Trois écrans géants, images de 22 paysages viticoles à travers le monde.

L’accueil est sublime: trois écrans géants. Prendre place et voir les images aériennes de 22 régions viticoles dans 17 pays (dont Lavaux en Suisse), s’immiscer entre les bancs, caresser votre visage et dégouliner sur le sol. «Portraits de vin»: six gigantesques bouteilles de blancs secs, blancs doux, rouges, rosés effervescents, vins mutés. Un écran rond tactile dans chaque flacon qui décline des textes, des sons, des films, des odeurs. «La galerie des civilisations»: exploration archéologique des sociétés qui se sont bâties autour du vin, des tombeaux égyptiens aux soupers du XVIIIe siècle. Les gosses adoreront car des théâtres optiques parsèment les époques. «Le buffet des 5 sens», avant tout ludique: appuyer sur des poires, une odeur se dégage (pas toujours plaisante), laquelle?

 

La Callas et Napoléon

La vue est sollicitée à travers des jeux sur la palette des couleurs du vin. «Le banquet des hommes illustres»: vous êtes installé face à un écran courbe et long comme un jour sans vin et êtes attablé avec 12 historiques qui furent amateurs de nectar – Voltaire, Maria Callas, Napoléon Bonaparte, Churchill, Louis XIV, Mozart et Hitchcock le malicieux qui fait une apparition. «E-vigne»: sur des structures en bois en forme de cep, des tablettes tactiles font découvrir comment l’homme façonne le terrain, choisit les cépages, sculpte les ceps. Pour profiter de tout cela, un audioguide polyglotte (8 langues) conçu comme un smartphone avec casque ouvert. Il a été conçu par l’entreprise berlinoise Tonwelt, s’utilise au fil de la déambulation comme une télécommande pour déclencher des contenus multimédias par infrarouge ou visionner des vidéos.

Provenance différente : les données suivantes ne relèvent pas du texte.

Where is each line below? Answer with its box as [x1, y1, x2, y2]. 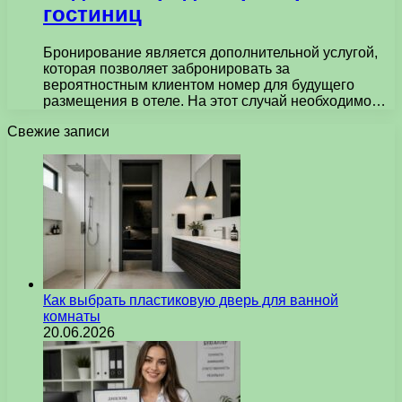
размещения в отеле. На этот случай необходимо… [43, 92, 386, 109]
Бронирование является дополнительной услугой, [43, 44, 378, 60]
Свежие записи [7, 123, 109, 139]
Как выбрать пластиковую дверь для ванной [43, 292, 338, 308]
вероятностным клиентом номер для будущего [43, 76, 354, 92]
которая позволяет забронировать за [43, 60, 290, 76]
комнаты [43, 308, 100, 324]
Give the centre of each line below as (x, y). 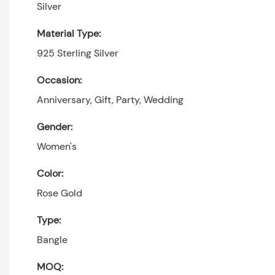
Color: (50, 173)
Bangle (52, 239)
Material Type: (69, 33)
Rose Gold (60, 193)
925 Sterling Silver (78, 53)
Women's (57, 146)
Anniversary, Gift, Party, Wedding (110, 99)
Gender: (55, 126)
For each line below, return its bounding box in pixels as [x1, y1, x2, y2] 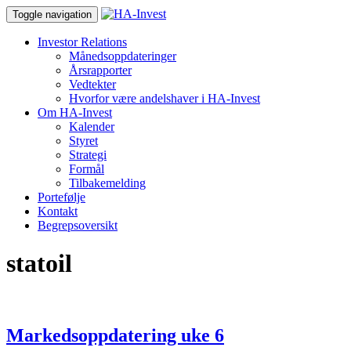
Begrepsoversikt [38, 219, 118, 232]
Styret [69, 134, 98, 147]
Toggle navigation [13, 9, 92, 20]
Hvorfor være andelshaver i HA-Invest [69, 92, 260, 105]
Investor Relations [38, 35, 127, 49]
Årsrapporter [69, 63, 132, 77]
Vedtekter [69, 78, 116, 91]
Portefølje [38, 190, 85, 204]
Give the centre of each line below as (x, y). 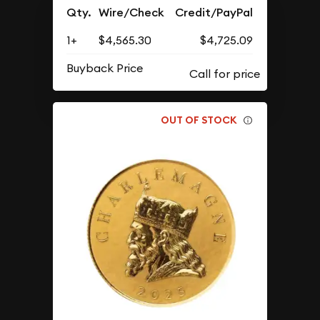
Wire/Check (132, 13)
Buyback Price (105, 68)
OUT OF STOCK (199, 120)
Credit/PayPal (214, 13)
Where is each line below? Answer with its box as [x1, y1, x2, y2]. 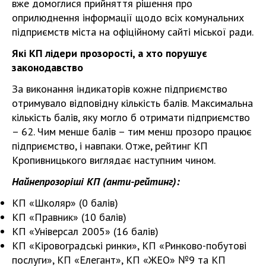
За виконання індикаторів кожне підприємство [12, 81, 227, 96]
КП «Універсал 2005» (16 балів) [12, 224, 159, 238]
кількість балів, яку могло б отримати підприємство [12, 110, 250, 124]
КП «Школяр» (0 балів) [12, 195, 118, 210]
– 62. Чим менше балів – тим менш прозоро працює [12, 124, 252, 138]
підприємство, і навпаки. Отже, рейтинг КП [12, 138, 208, 153]
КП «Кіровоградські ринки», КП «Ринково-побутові [12, 238, 246, 252]
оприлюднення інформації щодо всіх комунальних [12, 10, 244, 24]
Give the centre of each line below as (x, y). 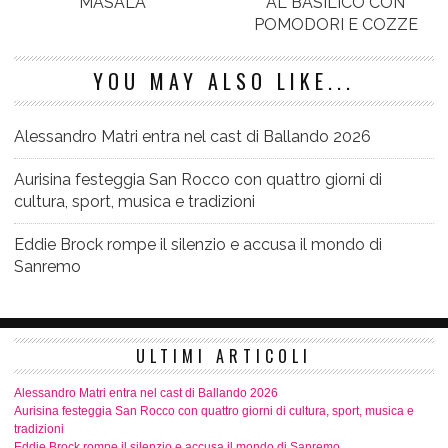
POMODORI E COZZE (335, 25)
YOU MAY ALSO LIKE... (224, 81)
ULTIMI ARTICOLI (224, 356)
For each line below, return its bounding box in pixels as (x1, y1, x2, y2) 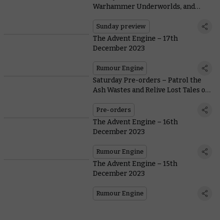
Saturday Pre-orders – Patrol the (92, 76, 201, 84)
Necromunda (92, 95, 136, 104)
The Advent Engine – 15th (92, 159, 177, 168)
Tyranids (92, 12, 122, 21)
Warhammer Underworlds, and (92, 2, 195, 11)
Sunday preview (96, 22, 146, 30)
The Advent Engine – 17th (92, 34, 178, 43)
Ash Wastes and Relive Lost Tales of (92, 85, 208, 94)
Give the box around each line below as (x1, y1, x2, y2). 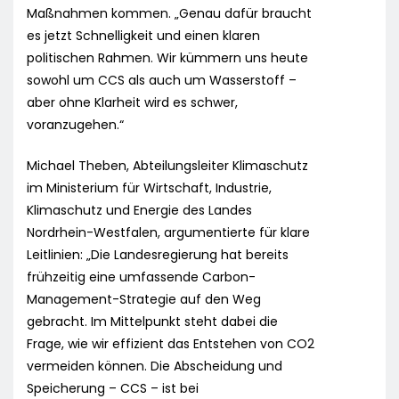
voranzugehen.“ (27, 116, 124, 134)
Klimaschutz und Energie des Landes (27, 201, 252, 220)
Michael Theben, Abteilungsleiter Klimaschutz (27, 157, 308, 175)
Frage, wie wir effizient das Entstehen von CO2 (27, 335, 314, 354)
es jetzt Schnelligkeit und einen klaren (27, 27, 260, 45)
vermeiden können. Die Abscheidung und (27, 357, 282, 376)
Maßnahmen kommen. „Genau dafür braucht (27, 4, 312, 23)
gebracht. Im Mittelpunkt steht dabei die (27, 313, 278, 331)
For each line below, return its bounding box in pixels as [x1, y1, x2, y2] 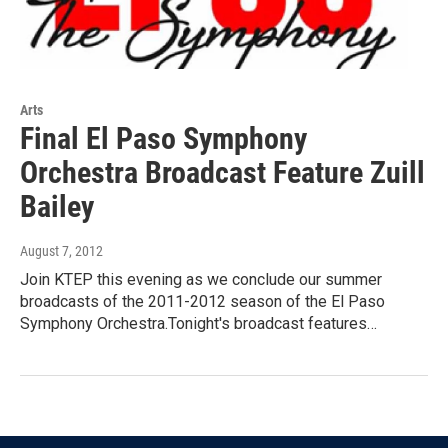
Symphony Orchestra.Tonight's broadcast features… [20, 314, 377, 334]
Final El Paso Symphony [20, 121, 307, 157]
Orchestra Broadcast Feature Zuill [20, 155, 425, 191]
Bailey [20, 189, 94, 225]
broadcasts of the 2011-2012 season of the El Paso [20, 292, 385, 312]
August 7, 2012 [20, 243, 103, 260]
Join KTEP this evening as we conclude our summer [20, 270, 382, 290]
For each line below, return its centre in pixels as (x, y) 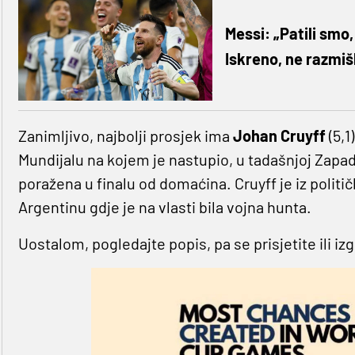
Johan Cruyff (279, 136)
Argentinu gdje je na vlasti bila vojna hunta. (164, 207)
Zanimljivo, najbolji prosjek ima (125, 136)
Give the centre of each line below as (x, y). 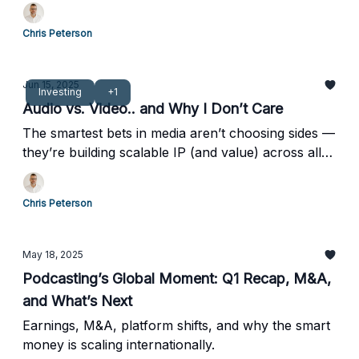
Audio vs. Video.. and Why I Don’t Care (153, 109)
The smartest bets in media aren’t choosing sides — (179, 133)
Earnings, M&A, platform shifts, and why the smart (176, 325)
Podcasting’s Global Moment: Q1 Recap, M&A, (177, 278)
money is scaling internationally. (119, 345)
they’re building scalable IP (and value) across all (172, 152)
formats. (48, 171)
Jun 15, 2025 (51, 85)
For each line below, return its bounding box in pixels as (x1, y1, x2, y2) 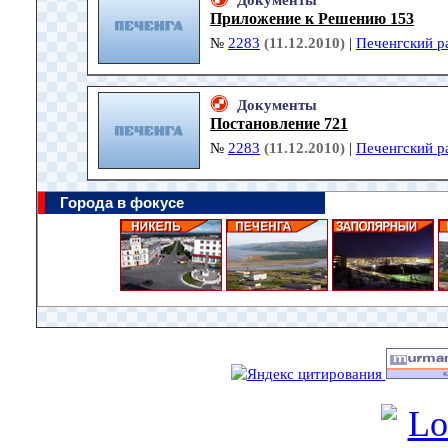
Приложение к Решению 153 (210, 10, 414, 28)
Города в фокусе (60, 195, 184, 212)
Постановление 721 (210, 115, 348, 133)
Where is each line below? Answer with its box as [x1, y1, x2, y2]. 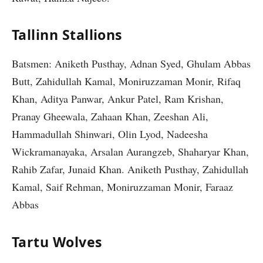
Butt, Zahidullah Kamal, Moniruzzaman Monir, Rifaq [12, 74, 241, 89]
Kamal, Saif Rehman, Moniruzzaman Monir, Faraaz [12, 180, 233, 194]
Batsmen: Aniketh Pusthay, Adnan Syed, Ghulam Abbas [12, 56, 251, 71]
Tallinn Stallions [12, 25, 123, 45]
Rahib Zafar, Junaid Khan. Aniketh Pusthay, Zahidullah [12, 162, 248, 177]
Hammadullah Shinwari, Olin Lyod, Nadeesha [12, 127, 208, 141]
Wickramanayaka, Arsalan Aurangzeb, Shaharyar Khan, [12, 144, 249, 159]
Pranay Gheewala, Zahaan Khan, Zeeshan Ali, [12, 109, 208, 124]
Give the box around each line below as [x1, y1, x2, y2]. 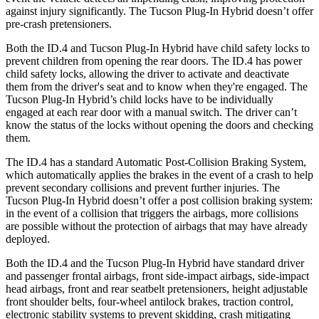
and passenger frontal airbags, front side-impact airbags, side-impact [6, 269, 309, 282]
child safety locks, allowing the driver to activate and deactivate [6, 67, 289, 80]
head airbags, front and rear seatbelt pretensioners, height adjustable [6, 282, 308, 295]
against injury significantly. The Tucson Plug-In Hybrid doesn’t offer [6, 4, 313, 17]
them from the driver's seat [6, 80, 127, 93]
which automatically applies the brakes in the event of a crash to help [6, 168, 313, 181]
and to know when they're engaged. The [127, 80, 308, 93]
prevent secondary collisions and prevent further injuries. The [6, 181, 280, 194]
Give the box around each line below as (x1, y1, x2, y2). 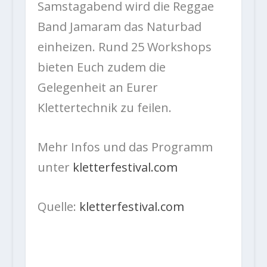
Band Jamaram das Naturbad (37, 18, 201, 35)
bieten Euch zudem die (37, 59, 166, 76)
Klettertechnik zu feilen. (37, 100, 172, 116)
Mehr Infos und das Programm (37, 139, 213, 156)
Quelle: (37, 198, 79, 215)
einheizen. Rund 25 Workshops (37, 39, 212, 55)
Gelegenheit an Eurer (37, 79, 158, 96)
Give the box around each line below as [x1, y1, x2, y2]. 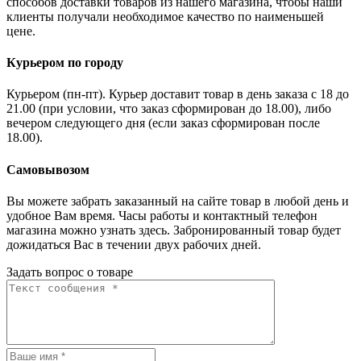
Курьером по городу [6, 56, 123, 70]
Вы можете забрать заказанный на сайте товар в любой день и [6, 193, 349, 208]
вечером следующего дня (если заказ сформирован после [6, 116, 320, 131]
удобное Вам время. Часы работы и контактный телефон [6, 208, 317, 222]
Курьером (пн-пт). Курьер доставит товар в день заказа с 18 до [6, 87, 349, 102]
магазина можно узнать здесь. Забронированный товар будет [6, 222, 341, 237]
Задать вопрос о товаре [6, 264, 133, 279]
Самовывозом [6, 162, 89, 176]
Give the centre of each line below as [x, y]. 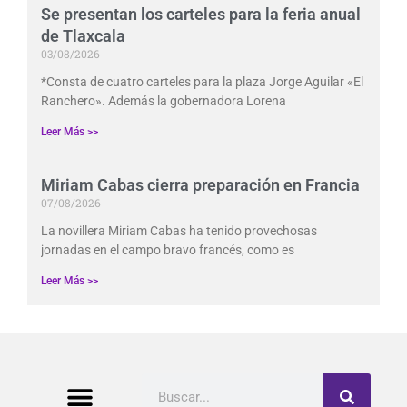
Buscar [162, 383]
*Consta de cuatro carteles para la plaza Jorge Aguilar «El [202, 81]
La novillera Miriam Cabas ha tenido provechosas [179, 230]
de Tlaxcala [83, 35]
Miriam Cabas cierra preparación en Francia [200, 184]
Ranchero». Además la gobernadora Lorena [164, 100]
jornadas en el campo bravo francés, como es [168, 249]
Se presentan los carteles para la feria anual [201, 14]
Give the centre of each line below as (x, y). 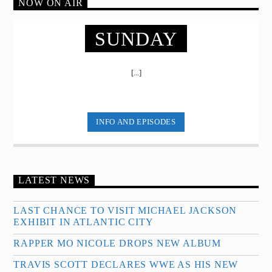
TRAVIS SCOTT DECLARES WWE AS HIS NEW (126, 264)
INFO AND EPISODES (136, 121)
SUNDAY (136, 39)
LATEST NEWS (54, 180)
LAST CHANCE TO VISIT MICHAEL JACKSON (125, 210)
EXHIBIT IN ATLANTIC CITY (83, 222)
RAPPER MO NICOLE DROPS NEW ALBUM (117, 243)
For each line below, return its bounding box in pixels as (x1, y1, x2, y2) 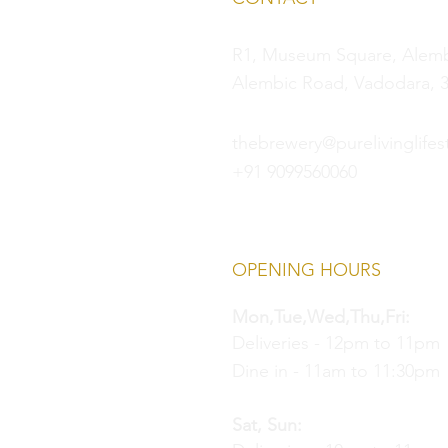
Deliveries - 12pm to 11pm (232, 332, 440, 354)
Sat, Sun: (232, 414, 302, 436)
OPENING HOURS (232, 259, 381, 281)
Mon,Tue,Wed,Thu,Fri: (232, 306, 410, 328)
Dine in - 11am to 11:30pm (232, 360, 440, 382)
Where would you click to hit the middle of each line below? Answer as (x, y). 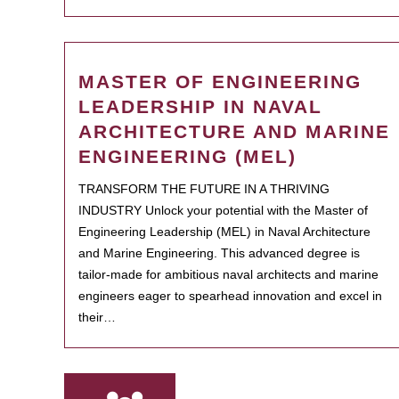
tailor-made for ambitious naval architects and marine (228, 274)
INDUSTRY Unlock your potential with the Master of (223, 210)
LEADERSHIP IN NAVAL (200, 106)
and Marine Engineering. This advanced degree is (219, 253)
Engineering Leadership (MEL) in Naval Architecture (224, 232)
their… (97, 317)
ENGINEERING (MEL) (187, 156)
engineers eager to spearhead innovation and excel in (230, 296)
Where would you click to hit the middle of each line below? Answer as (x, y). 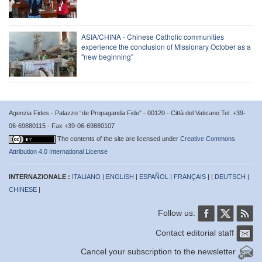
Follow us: (178, 213)
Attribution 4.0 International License (58, 151)
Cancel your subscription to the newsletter (159, 252)
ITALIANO (86, 176)
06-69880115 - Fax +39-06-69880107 (62, 125)
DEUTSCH (230, 176)
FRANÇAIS (190, 176)
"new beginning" (107, 56)
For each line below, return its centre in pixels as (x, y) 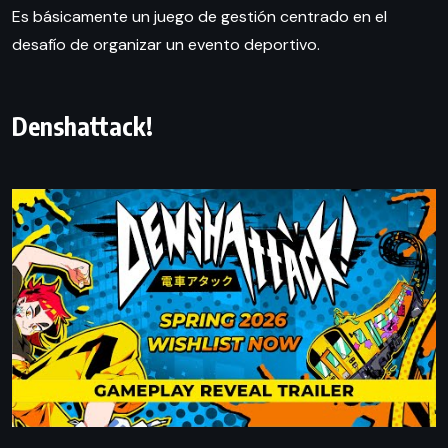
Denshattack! (82, 125)
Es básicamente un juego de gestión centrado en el (199, 16)
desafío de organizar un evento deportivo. (166, 44)
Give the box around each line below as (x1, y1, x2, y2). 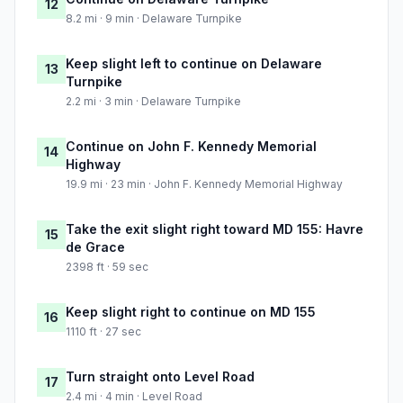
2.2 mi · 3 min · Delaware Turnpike (66, 94, 241, 109)
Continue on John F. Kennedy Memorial (66, 139, 317, 155)
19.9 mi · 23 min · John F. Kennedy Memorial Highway (66, 177, 343, 192)
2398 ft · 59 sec (66, 260, 148, 274)
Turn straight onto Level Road (66, 369, 255, 385)
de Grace (66, 239, 125, 255)
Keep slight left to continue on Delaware (66, 56, 322, 72)
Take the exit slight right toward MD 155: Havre (66, 221, 363, 237)
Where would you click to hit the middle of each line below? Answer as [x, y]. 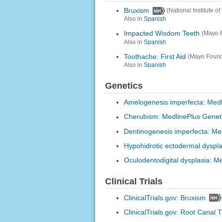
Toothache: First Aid [155, 56]
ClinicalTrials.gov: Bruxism [165, 197]
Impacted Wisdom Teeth [162, 33]
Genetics [124, 85]
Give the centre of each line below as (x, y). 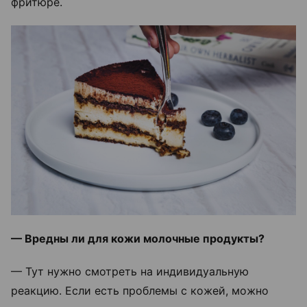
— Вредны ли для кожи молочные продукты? (138, 239)
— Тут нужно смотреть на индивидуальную (130, 272)
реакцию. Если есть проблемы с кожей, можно (140, 291)
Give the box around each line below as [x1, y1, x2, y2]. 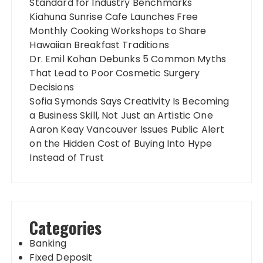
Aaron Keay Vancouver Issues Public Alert [29, 122, 225, 136]
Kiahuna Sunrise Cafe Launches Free [29, 9, 198, 23]
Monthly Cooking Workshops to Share [29, 23, 207, 38]
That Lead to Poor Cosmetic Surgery [29, 66, 200, 80]
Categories [29, 215, 102, 240]
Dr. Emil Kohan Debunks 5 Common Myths [29, 52, 227, 66]
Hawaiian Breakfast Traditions [29, 38, 169, 52]
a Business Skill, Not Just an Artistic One [29, 108, 213, 122]
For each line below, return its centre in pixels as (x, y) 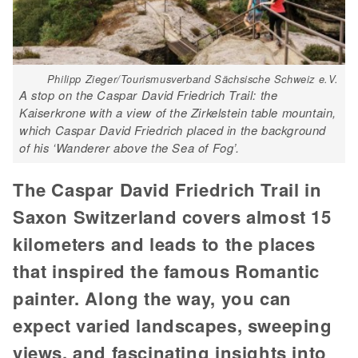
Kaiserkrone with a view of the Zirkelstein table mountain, (178, 112)
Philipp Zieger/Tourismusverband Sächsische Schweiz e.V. (193, 78)
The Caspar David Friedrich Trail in (167, 189)
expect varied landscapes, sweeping (173, 325)
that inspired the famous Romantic (166, 270)
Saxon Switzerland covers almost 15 (172, 216)
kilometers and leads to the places (164, 243)
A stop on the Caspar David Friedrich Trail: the (149, 94)
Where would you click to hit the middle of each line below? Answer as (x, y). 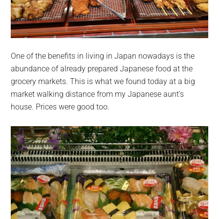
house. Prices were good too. (60, 107)
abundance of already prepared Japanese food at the (102, 68)
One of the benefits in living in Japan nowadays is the (103, 56)
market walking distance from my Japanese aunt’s (98, 94)
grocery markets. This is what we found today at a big (103, 81)
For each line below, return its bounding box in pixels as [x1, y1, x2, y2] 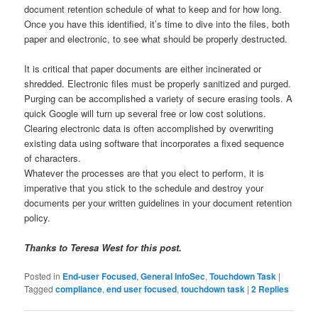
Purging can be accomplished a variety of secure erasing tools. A [24, 91, 293, 105]
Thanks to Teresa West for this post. [24, 241, 182, 255]
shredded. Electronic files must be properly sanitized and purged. [24, 76, 292, 90]
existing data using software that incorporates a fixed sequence [24, 136, 285, 150]
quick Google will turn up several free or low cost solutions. [24, 106, 267, 120]
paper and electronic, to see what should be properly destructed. [24, 31, 291, 45]
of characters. [24, 150, 84, 165]
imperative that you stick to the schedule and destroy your [24, 180, 264, 194]
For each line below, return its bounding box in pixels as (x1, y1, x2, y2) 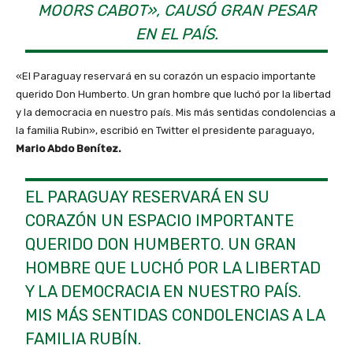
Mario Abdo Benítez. (16, 142, 121, 154)
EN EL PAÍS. (135, 24, 218, 43)
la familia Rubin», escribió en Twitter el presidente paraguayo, (16, 124, 314, 136)
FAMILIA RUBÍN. (25, 329, 142, 348)
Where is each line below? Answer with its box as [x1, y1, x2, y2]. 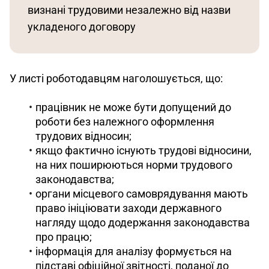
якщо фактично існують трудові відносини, [35, 144, 252, 157]
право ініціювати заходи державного [35, 201, 222, 214]
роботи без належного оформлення [35, 115, 214, 128]
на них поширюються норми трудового [35, 158, 232, 171]
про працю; [35, 230, 92, 243]
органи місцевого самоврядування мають [35, 187, 248, 200]
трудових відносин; [35, 129, 131, 142]
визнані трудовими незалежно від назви [28, 3, 233, 16]
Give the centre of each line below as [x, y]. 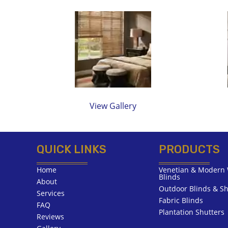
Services [51, 193]
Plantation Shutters [192, 212]
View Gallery [113, 106]
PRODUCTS [189, 149]
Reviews [50, 217]
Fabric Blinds [181, 200]
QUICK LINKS [72, 149]
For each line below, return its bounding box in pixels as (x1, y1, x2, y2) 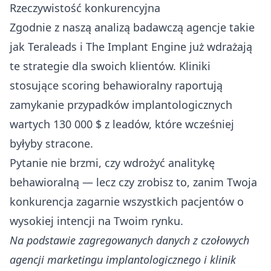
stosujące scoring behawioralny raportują (10, 77, 223, 93)
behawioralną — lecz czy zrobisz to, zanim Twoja (10, 174, 257, 189)
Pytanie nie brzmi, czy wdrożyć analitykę (10, 155, 215, 170)
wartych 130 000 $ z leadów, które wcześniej (10, 116, 234, 131)
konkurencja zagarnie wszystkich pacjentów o (10, 194, 244, 209)
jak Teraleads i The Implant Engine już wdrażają (10, 39, 252, 54)
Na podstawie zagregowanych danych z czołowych (10, 232, 249, 247)
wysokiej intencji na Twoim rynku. (10, 213, 183, 228)
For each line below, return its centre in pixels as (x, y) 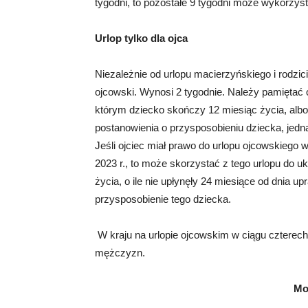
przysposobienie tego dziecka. (163, 199)
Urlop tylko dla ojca (141, 38)
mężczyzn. (120, 253)
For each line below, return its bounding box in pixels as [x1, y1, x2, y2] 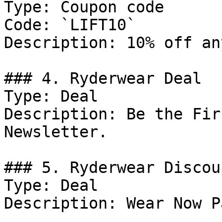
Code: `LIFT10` [4, 16, 136, 34]
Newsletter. [4, 123, 108, 141]
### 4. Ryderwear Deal [4, 69, 202, 87]
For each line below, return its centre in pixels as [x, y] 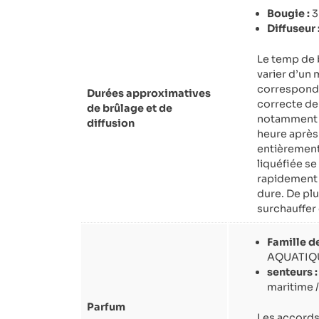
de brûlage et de [130, 109]
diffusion [111, 124]
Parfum [106, 307]
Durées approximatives [149, 94]
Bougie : [289, 13]
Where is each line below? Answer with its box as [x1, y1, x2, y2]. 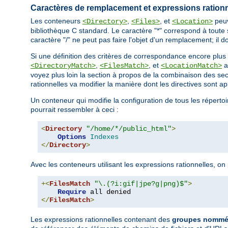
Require [58, 187, 86, 196]
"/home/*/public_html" [86, 124, 172, 133]
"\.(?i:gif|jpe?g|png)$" [94, 179, 188, 188]
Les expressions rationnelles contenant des [31, 215, 172, 223]
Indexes [90, 132, 119, 141]
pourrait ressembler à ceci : [31, 105, 119, 113]
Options [58, 132, 86, 141]

Boit-on du vin dans le temple? Certes, dans une cave circulaire habillée d’une bibliothèque elliptique bourrée de 14 500 bouteilles (deux tiers de vins du monde, un tiers français). Mais le meilleur est tout là-haut, au terme de la visite. Au plafond du belvédère, 4000 bouteilles en verre incolore sont suspendues et au bar les sommeliers invitent à déguster (gratuitement) une vingtaine de vins de tout pays, dont un chasselas de la cave Philippe Bovet à Givrins. La réputée journaliste Marilyn Johnson, qui tient le blog Wine What Else, nous dit depuis le phare: «Bordeaux, un bon plan hein?»

Trois mondes pour payer l’addition

Vingt-cinq ans que Bordeaux attendait sa pyramide du Louvre, son Guggenheim. Son maire Alain Juppé, qui sait que le secteur viticole en Gironde représente un emploi sur six, l’a pensé, l’a voulu, l’a fait. Mais sans Sylvie Cazes, aujourd’hui présidente de la Fondation pour la culture et les civilisations du vin, la Cité ne serait encore que projet. Devaient s’accouder au même zinc trois mondes qui en Gironde, dit-on, s’évitent: les politiques, les professionnels du vin et ceux du tourisme.

Fille des Domaines Jean-Michel Cazes, celle qui fut conseillère municipale a obtenu l’adhésion des cinq plus grands propriétaires des plus grands crus du Bordelais: Philippe de Rothschild (Mouton), Eric de Rothschild (Lafite), Robert de Luxembourg (Haut Brion), Jean-François Moueix (Petrus) et Florence Rogers (Latour). Manquaient 15 millions pour boucler le financement essentiellement public. Ce mécénat suprême rejoint par 75 autres donateurs a versé au total 20 millions d’euros. Il fallait un chef d’orchestre pour trinquer à l’unisson. Sylvie Cazes alla chercher une cheville ouvrière étrangère à l’univers du vin: Philippe Massol, un des concepteurs du très fréquenté Futuroscope de Poitiers, dont le tourisme est le métier.

Il fallait enfin faire avec la loi Evin qui interdit la promotion des boissons alcoolisées et les associations de prévention en addictologie qui dénoncent toutes les formes de publicité commerciale. Les promoteurs du projet ont convaincu l’Etat que l’objet avait pour seul but de transmettre l’histoire du vin. Un décret paru en 2014 a donc reconnu «qu’il était utile de sauvegarder et valoriser la dimension culturelle du vin».